Did a similar thing in C++ way back when; routing short sentence fragments (questions in a bank website search box to the correct FAQs). One of the things we quickly discovered was how hard it is to separate Spanish (Castilian) from Catalan (and to less extent Bask). Similarly for Mandarin versus Cantonese.

At first we suspected that low precision could be attributed to the fact that users would typically only type short 2-5 word sentences (think Google searches). We later discovered talking to Barcelonean linguists (and Chinese native speakers) that another major factor is that so many words, idiom and even grammar is borrowed that it's hard to discern pure "uncontaminated" training / testing corpus to start with.

alexott · on May 19, 2023

Yes from my previous experience there were common language pairs, especially on the short texts - Spanish / Catalan, often German / Dutch, Bulgarian / Ukrainian, Dutch / Afrikaans, and few more…

allan_s · on May 19, 2023

shameless plug

for Tatoeba.org I used to code "tatodetect" to do this, https://github.com/allan-simon/Tatodetect

it's was my first enlighting that with simple math and stats you can achieve pretty good result without ressorting to "machine learning"

basically the idea was

1. use tatoeba to generate the trigram count 2. remove low frequency trigram 3. apply a bonus score for "uniq" trigram that appears in other languages (it helped to differentiate very similar languages like spanish/french or Chinese dialects)

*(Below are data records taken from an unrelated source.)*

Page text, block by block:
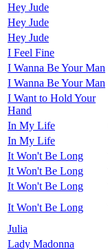
Hey Jude
Hey Jude
Hey Jude
I Feel Fine
I Wanna Be Your Man
I Wanna Be Your Man
I Want to Hold Your
Hand
In My Life
In My Life
It Won't Be Long
It Won't Be Long
It Won't Be Long
It Won't Be Long
Julia
Lady Madonna
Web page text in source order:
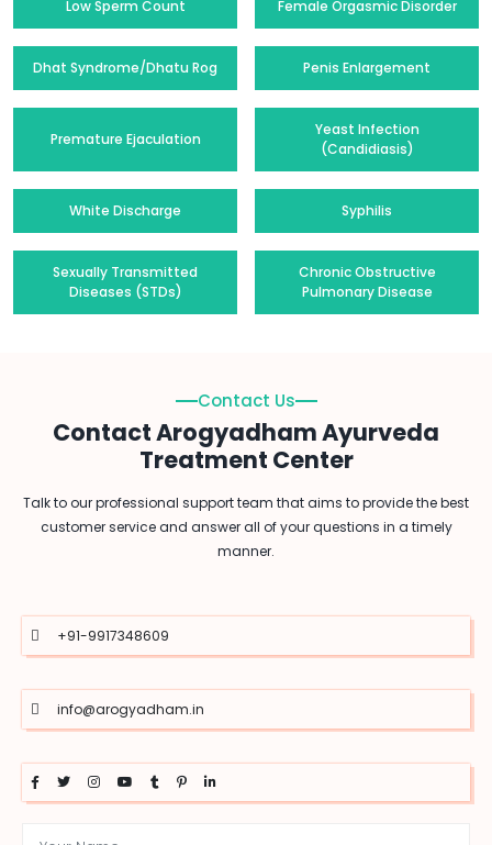
Low Sperm Count Female Orgasmic Disorder
Dhat Syndrome/Dhatu Rog Penis Enlargement
Premature Ejaculation
Yeast Infection
(Candidiasis)
White Discharge Syphilis
Sexually Transmitted
Diseases (STDs)
Chronic Obstructive
Pulmonary Disease
Contact Us
Contact Arogyadham Ayurveda
Treatment Center
Talk to our professional support team that aims to provide the best
customer service and answer all of your questions in a timely
manner.
+91-9917348609
info@arogyadham.in
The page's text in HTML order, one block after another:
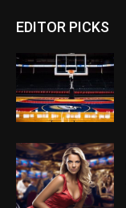
EDITOR PICKS
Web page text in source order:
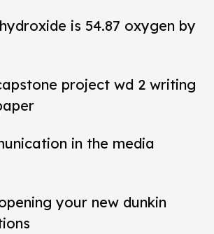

then you simply sum the trigram with their frequency ponderation and voilà

Tatodetect should differentiate 200+ languages and dialect, regarding of their script (alphabet, sinograms etc. )

francoismassot · on May 19, 2023

This blog post introduces the algorithm behind: https://quickwit.io/blog/whichlang-language-detection-librar...

alexott · on May 19, 2023

Looking into generated ngrams, I’m not sure that it’s good idea of getting rid of spaces between words, and not having markers for begin/end of word.

It would be interesting to check on the dataset linked to this blog post from 6 years ago, evaluating fasttext model for language detection: https://alexott.blogspot.com/2017/10/evaluating-fasttexts-mo...

jszymborski · on May 19, 2023

I should probably bench this against fasttext, which has a pretty simple/fast/accurate lang detection model ootb.